Non-involvement does not mean non-use. In school districts, for example, once major investments in high-tech are made, there are many teachers who choose to use the new equipment and software in their lessons. And there are those teachers among them who ingeniously weave learning and machines together in imaginative ways that both entrance and spur students to learn even more than they would from conventional lessons. There are such teachers and they show up in articles in Edutopia, on technology advocacy websites, and in software testimonials. They comprise a small fraction of a district’s teacher corps, however.
So what? Why point out that teachers seldom participate in decisions to buy and deploy new technologies?
I offer two answers to the “So What” question.
1. Such policy and administrative decisions ignoring teachers’ ideas, concerns, and issues of implementations send the message that those who teach are mere technicians who hammer the nail and turn the screw. They are not professionals capable of making judgments about buying and using new technologies.
Anyone who has been in schools when spanking new devices were rolled out at the beginning of a school year knows all the “Oops,” “Sorry about that,” and “we had not considered that possibility” that get said in subsequent months. Much, but not all, of that could have avoided had teachers participated fully in piloting new devices and discussions prior to purchase and use.
2. Were teachers to become part of the actual decision-making process in determining access and use of new technologies would they eventually integrate these new technologies into classroom lessons? There is a good chance they would.

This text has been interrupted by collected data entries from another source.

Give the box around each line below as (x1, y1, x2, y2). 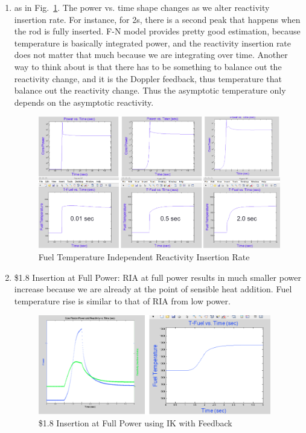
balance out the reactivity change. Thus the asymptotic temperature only (14, 84, 286, 97)
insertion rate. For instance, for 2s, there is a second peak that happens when (14, 13, 301, 25)
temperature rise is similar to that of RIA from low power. (14, 294, 231, 307)
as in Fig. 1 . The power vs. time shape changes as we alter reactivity (14, 1, 270, 13)
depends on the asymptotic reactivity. (14, 95, 154, 108)
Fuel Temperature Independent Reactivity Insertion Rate (38, 251, 250, 263)
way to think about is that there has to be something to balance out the (14, 60, 282, 72)
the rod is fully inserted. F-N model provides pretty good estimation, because (14, 25, 301, 37)
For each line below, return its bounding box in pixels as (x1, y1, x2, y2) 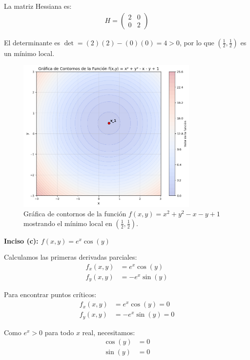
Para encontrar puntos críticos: (4, 289, 97, 300)
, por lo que (179, 37, 214, 47)
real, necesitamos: (82, 327, 135, 337)
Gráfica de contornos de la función (23, 208, 126, 219)
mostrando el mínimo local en (23, 218, 112, 228)
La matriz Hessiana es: (4, 1, 72, 11)
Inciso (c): (4, 235, 39, 246)
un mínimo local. (4, 48, 55, 58)
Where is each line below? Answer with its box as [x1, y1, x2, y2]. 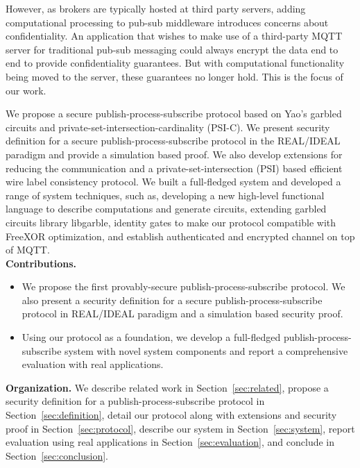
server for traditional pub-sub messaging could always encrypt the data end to [6, 42, 338, 56]
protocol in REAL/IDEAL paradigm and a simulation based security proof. [22, 306, 343, 321]
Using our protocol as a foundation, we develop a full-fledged [22, 330, 281, 344]
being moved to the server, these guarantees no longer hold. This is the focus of [6, 69, 343, 83]
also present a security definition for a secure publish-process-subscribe [22, 292, 323, 307]
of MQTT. [6, 242, 50, 257]
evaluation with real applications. [22, 357, 164, 371]
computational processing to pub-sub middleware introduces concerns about [6, 15, 329, 29]
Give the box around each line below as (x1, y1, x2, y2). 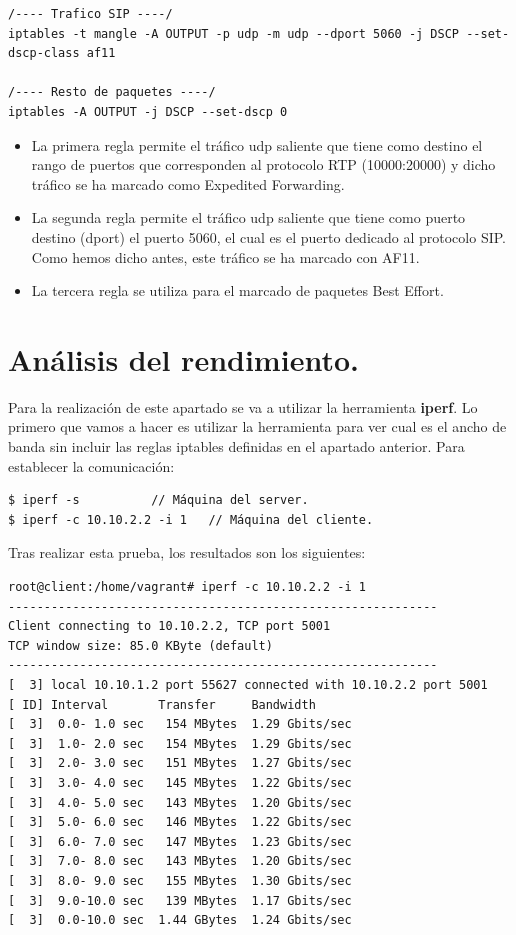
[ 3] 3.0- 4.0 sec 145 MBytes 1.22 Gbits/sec (8, 775, 352, 790)
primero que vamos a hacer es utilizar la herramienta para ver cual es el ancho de (8, 416, 507, 437)
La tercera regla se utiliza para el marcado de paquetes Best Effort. (31, 280, 444, 301)
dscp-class (8, 46, 80, 61)
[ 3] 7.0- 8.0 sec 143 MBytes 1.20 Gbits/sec (8, 854, 352, 869)
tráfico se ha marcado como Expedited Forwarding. (31, 173, 345, 194)
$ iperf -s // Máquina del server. (8, 493, 309, 508)
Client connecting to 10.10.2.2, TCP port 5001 (8, 619, 331, 634)
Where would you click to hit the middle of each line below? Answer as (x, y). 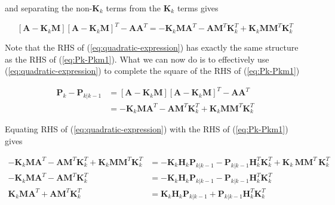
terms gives (198, 8)
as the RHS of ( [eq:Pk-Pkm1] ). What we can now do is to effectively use (137, 59)
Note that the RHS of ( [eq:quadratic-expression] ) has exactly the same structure (152, 47)
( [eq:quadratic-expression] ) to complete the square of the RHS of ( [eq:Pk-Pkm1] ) (152, 71)
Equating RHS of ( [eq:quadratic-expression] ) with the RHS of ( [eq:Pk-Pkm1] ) (147, 129)
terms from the (133, 8)
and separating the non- (49, 8)

Why? Because teachers who piloted the new devices would have learned connections between the required curriculum and software applications, how lessons could be taught that use and not use the new devices and software. A pool of expertise would have emerged among those teachers and their peers that could be shared with colleagues.
Treating teachers as undeserving (or complicating the process) to be at the table when decisions are made about buying and deploying hardware and software reflects the low esteem that far too many policymakers have for teachers.
Would decisions on access and use of high-tech devices in classrooms be better-informed with teachers involved? You bet. Would more teachers use the software and devices. Perhaps. That question would be worth answering.